該反応において、マレイミド化合物(b-1)とアミン化合物(b-2)の使用割合としては、ゲル化防止及び耐熱性の観点から、マレイミド化合物(b-1)のマレイミド基の当量が、アミン化合物(b-2)の第一級アミノ基の当量を超えることが好ましく、マレイミド化合物(b-1)のマレイミド基の当量と、アミン化合物(b-2)の第一級アミノ基の当量との比[(b-1)/(b-2)]が、2~15であることが好ましく、3~10であることがより好ましい。
反応温度は、生産性及び均一に反応を進行させる観点から、70~150℃が好ましく、100~130℃がより好ましい。また、反応時間に特に制限は無いが、0.1~10時間が好ましく、1~10時間がより好ましく、1~6時間がさらに好ましく、3~6時間が特に好ましい。

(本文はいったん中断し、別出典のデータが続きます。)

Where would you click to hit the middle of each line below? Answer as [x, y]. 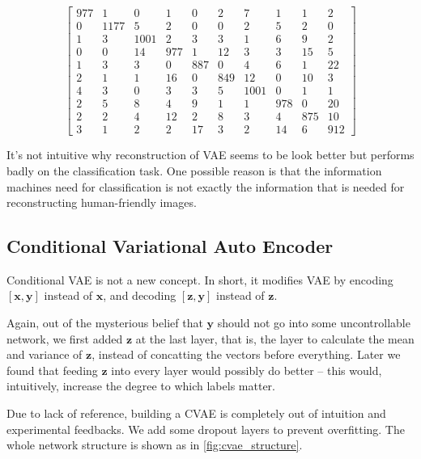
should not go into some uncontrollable [314, 323]
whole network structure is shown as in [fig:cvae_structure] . [155, 445]
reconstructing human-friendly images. [102, 202]
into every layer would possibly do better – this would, [247, 370]
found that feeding [52, 370]
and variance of [45, 354]
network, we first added [65, 338]
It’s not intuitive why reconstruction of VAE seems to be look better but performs [210, 155]
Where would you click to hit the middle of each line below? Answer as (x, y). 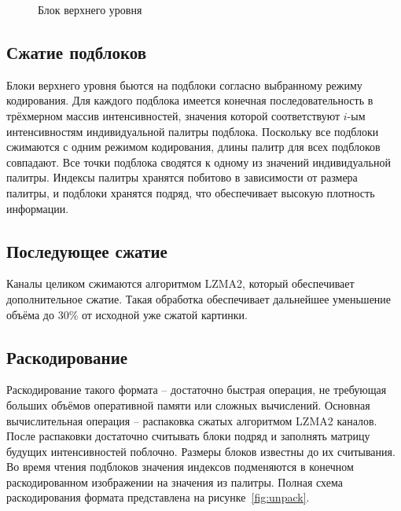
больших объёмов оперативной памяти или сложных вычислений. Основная (188, 404)
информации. (38, 208)
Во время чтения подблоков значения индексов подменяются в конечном (180, 467)
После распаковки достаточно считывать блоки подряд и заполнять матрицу (188, 436)
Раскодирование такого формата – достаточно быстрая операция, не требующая (197, 390)
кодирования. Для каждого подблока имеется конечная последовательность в (190, 100)
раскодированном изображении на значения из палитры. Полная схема (175, 482)
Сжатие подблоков (77, 51)
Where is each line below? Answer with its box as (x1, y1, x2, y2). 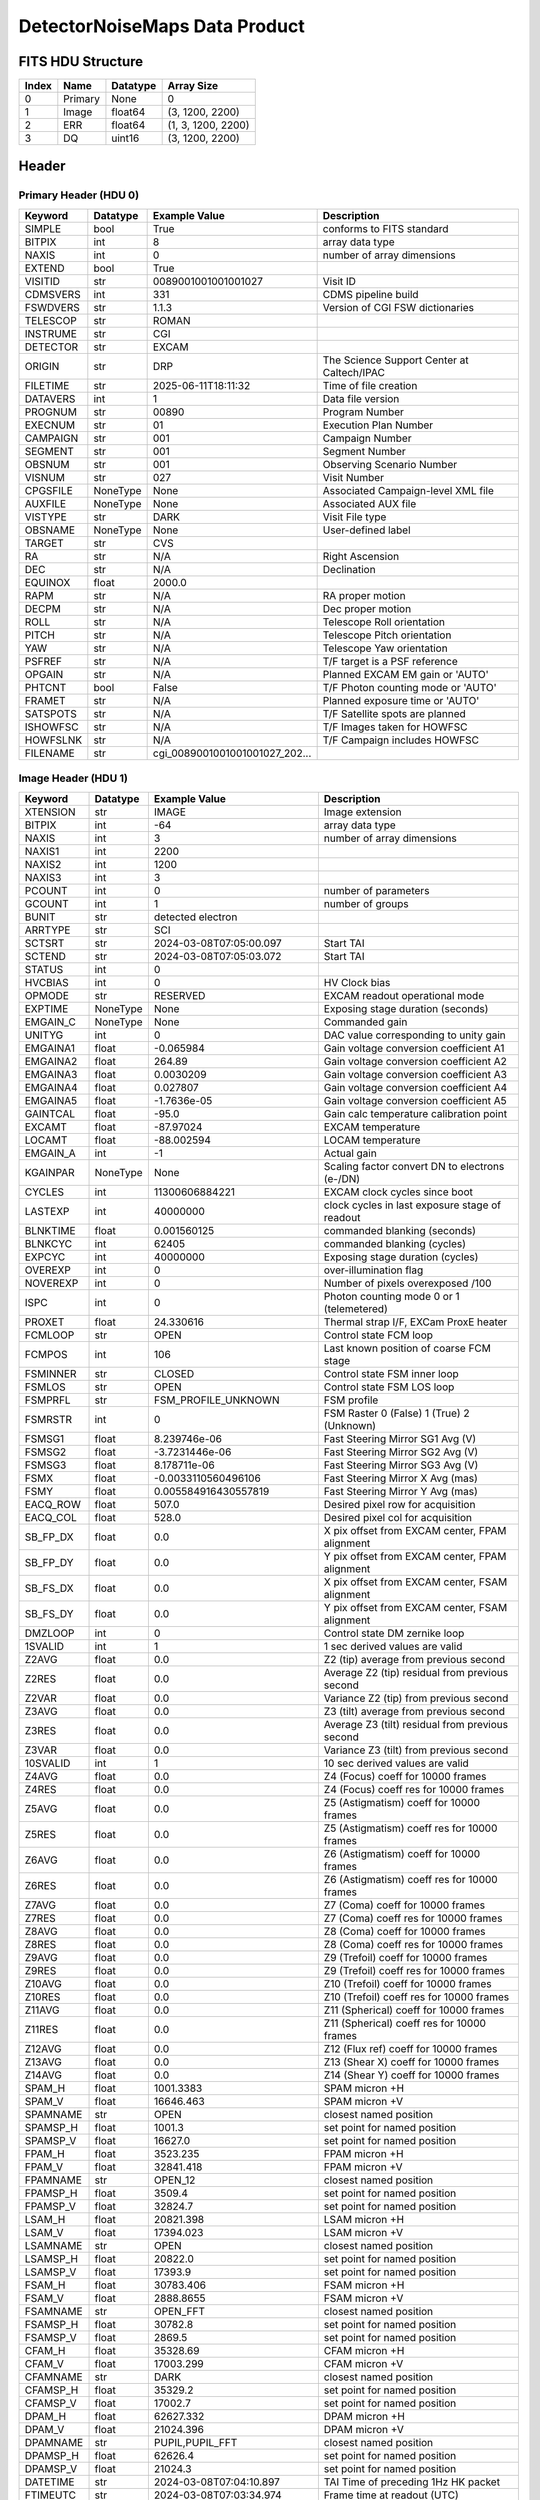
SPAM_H (24, 2081, 66, 2095)
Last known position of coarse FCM (323, 1341, 492, 1355)
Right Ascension (322, 549, 400, 563)
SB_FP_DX (24, 1530, 74, 1544)
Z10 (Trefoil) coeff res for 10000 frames (323, 1990, 510, 2004)
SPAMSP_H (24, 2120, 79, 2134)
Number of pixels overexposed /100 (323, 1276, 492, 1290)
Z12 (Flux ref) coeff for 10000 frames (323, 2041, 498, 2055)
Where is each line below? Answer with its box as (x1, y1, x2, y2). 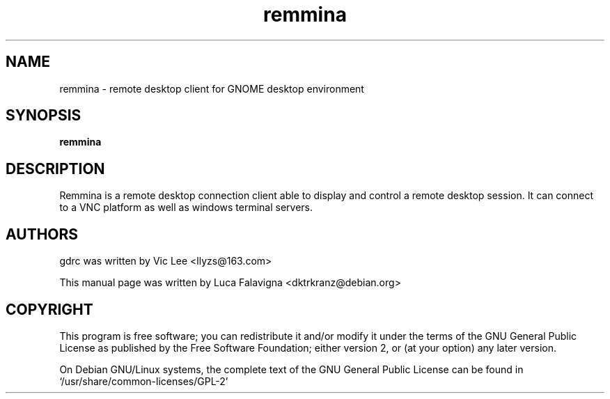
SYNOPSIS (6, 107, 81, 125)
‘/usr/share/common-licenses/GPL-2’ (59, 375, 228, 387)
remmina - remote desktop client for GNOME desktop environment (59, 82, 364, 95)
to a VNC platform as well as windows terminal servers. (59, 201, 313, 214)
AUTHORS (6, 225, 79, 243)
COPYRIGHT (6, 300, 93, 318)
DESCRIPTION (6, 159, 105, 178)
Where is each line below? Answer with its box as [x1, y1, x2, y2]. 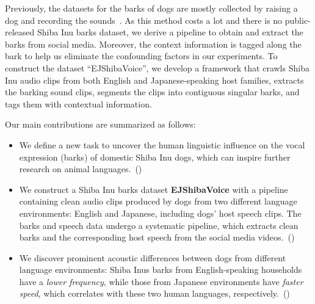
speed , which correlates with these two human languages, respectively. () [19, 287, 290, 300]
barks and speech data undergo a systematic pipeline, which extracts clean [19, 219, 299, 231]
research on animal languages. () [19, 162, 142, 175]
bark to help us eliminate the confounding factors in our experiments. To [5, 49, 278, 62]
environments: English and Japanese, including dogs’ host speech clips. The [19, 206, 302, 219]
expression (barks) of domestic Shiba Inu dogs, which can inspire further [19, 150, 291, 163]
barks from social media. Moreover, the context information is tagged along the [5, 37, 302, 50]
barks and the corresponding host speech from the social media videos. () [19, 231, 295, 244]
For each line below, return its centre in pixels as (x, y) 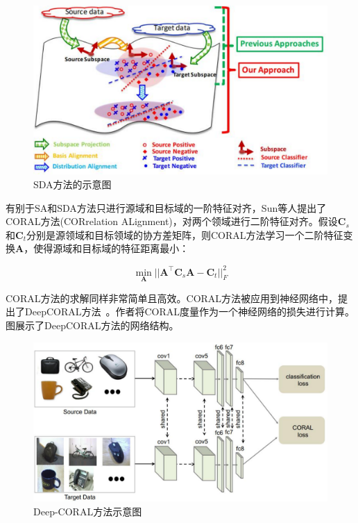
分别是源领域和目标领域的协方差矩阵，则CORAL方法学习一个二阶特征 (185, 234)
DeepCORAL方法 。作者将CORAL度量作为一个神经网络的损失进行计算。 (190, 312)
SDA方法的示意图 (73, 184)
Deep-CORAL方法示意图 (88, 511)
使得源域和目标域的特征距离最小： (111, 248)
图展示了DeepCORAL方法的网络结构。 (92, 325)
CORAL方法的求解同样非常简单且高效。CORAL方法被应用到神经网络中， (172, 298)
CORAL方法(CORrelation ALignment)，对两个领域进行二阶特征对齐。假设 (172, 221)
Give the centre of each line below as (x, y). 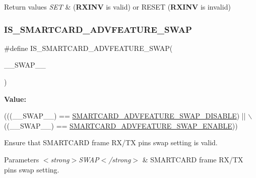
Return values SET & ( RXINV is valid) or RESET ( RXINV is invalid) (117, 7)
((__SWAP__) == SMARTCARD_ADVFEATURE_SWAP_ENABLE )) (121, 125)
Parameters (22, 159)
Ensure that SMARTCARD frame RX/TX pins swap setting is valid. (111, 142)
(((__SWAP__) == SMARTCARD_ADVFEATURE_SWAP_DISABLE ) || (125, 116)
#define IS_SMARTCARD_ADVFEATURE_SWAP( (88, 48)
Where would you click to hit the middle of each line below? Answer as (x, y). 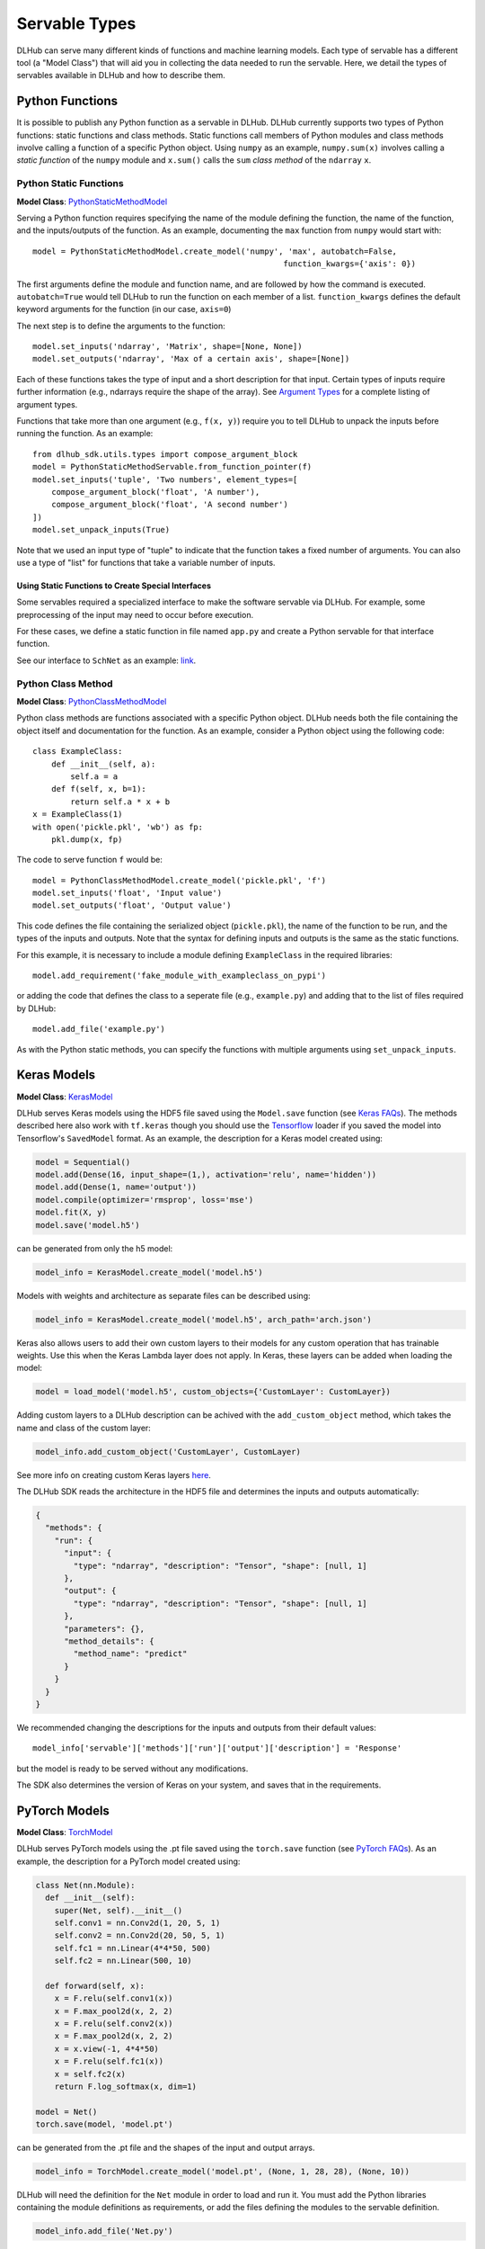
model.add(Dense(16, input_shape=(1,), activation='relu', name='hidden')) (206, 1175)
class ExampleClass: (78, 752)
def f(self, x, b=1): (99, 789)
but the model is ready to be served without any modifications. (132, 1769)
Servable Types (76, 23)
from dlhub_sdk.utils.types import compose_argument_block (165, 454)
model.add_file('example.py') (99, 1029)
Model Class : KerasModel (65, 1097)
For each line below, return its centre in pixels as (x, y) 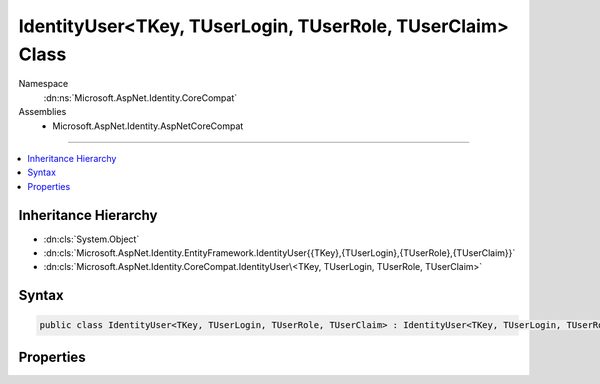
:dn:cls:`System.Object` (91, 239)
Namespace (43, 84)
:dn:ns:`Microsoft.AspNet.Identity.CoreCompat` (140, 97)
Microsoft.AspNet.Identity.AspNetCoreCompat (148, 126)
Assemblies (42, 112)
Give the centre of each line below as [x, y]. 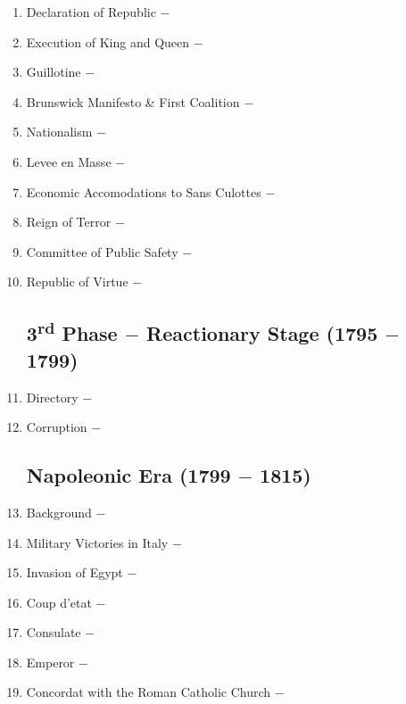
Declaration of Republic [91, 12]
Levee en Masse [69, 161]
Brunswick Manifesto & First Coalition [133, 101]
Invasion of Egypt [75, 572]
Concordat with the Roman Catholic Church [149, 692]
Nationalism [59, 132]
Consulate [54, 632]
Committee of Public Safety [102, 251]
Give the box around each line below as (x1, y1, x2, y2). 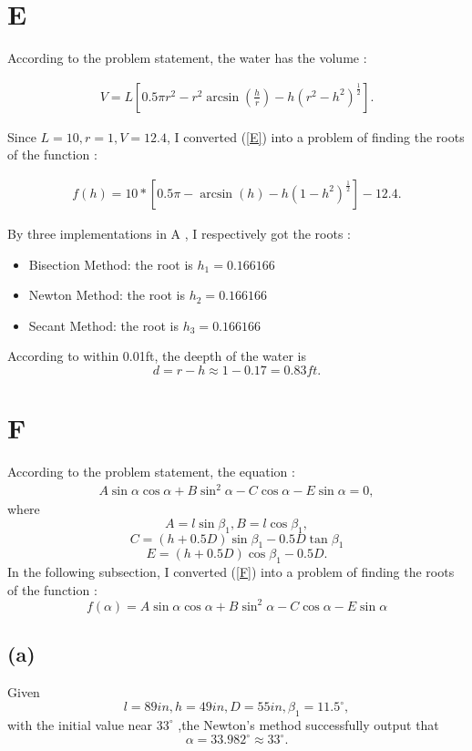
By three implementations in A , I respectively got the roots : (7, 223, 351, 242)
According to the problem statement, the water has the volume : (7, 48, 367, 67)
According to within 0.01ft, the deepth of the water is (7, 346, 306, 365)
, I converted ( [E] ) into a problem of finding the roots (166, 127, 465, 146)
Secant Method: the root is (28, 315, 180, 334)
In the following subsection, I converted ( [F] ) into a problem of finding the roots (7, 562, 455, 581)
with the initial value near (7, 715, 153, 734)
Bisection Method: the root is (28, 254, 193, 273)
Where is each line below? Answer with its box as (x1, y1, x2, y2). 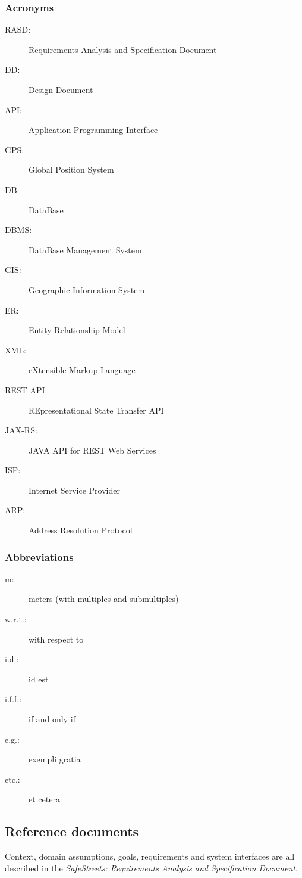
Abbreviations (5, 549, 74, 564)
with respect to (29, 632, 84, 645)
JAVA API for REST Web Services (29, 443, 156, 456)
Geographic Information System (29, 283, 145, 296)
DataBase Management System (29, 243, 142, 256)
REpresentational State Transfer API (29, 404, 164, 416)
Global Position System (29, 163, 114, 176)
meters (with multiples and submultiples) (29, 592, 179, 605)

該反応は、必要に応じて、反応触媒を使用することができる。反応触媒としては特に制限は無いが、例えば、トリエチルアミン、ピリジン、トリブチルアミン等のアミン類;メチルイミダゾール、フェニルイミダゾール等のイミダゾール類;トリフェニルホスフィン等のリン系触媒等が挙げられる。これらは単独で用いても2種以上を混合して用いてもよい。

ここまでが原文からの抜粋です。